I have tried the following code, but it does not work.

my_func <- function(x){
  n=45
  alpha_const=1
  beta_const=1
  term_11 <- c()
  
  for (i in 0:n) {
    term_11[i+1] <- (n-i) / (x+n-i)
  }
  
  return( (x^(alpha_const-1)) * (exp(-beta_const*x)) * prod(term_11) )
}

integrate(my_func,0,Inf)

The solution I get is

0 with absolute error < 0
There were 46 warnings (use warnings() to see them)

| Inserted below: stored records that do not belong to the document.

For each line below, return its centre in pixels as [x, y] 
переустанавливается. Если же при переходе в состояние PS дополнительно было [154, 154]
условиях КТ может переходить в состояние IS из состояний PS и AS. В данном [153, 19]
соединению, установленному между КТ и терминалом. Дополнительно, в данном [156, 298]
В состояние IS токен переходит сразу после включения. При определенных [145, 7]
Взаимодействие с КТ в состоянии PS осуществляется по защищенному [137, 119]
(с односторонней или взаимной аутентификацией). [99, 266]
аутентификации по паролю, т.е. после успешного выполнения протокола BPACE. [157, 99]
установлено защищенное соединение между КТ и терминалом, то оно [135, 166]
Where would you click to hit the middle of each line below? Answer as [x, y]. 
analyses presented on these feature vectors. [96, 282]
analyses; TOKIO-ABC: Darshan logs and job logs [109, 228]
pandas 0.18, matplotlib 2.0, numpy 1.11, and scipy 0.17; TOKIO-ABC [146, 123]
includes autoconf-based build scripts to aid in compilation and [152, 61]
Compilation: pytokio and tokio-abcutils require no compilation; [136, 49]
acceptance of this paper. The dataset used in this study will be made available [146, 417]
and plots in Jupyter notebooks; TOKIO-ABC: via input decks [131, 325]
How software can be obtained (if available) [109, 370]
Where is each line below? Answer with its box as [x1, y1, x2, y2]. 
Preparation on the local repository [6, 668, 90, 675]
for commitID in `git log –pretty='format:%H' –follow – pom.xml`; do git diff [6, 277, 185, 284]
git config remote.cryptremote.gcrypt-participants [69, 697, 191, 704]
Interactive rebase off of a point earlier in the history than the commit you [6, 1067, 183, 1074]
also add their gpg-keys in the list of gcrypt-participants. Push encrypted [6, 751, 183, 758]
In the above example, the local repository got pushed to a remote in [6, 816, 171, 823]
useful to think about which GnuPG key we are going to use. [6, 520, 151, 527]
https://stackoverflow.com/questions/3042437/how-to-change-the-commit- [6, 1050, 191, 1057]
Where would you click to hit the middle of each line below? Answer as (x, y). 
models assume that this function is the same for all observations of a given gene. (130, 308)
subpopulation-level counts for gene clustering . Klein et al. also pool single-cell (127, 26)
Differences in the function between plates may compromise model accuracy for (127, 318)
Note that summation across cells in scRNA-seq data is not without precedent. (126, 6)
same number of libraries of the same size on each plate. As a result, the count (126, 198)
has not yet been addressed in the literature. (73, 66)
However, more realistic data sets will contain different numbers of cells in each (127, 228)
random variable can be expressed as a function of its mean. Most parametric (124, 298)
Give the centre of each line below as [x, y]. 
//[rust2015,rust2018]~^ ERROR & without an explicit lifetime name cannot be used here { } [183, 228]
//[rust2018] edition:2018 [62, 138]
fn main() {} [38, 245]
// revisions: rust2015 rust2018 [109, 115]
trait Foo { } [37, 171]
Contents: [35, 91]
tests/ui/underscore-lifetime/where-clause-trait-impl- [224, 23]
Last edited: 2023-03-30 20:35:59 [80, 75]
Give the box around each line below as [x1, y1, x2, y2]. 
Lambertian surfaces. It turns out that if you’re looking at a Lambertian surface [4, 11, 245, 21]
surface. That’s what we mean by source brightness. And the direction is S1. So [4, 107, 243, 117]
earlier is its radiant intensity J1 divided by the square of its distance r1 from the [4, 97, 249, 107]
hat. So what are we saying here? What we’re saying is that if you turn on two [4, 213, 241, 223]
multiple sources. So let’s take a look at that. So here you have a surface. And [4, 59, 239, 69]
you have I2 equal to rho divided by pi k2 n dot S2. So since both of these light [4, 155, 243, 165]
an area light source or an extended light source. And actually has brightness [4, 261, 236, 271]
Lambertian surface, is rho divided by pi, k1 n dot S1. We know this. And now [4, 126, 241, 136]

When I looked in to the warnings,

Warning messages:
1: In term_11[i + 1] <- (n - i)/(x + n - i) :
  number of items to replace is not a multiple of replacement length
2: In term_11[i + 1] <- (n - i)/(x + n - i) :
  number of items to replace is not a multiple of replacement length
3: In term_11[i + 1] <- (n - i)/(x + n - i) :
  number of items to replace is not a multiple of replacement length
4: In term_11[i + 1] <- (n - i)/(x + n - i) :
  number of items to replace is not a multiple of replacement length
5: In term_11[i + 1] <- (n - i)/(x + n - i) :
  number of items to replace is not a multiple of replacement length
6: In term_11[i + 1] <- (n - i)/(x + n - i) :

which went on till "46: In term...".
I think I am not handling the product term in the integrand properly. Is it possible to solve this integral numerically? How do I work with the product term here?

1 Answers1

1

First, check the definition of your function to integrate as when i=n the factor in the product is zero, so the function is identically zero.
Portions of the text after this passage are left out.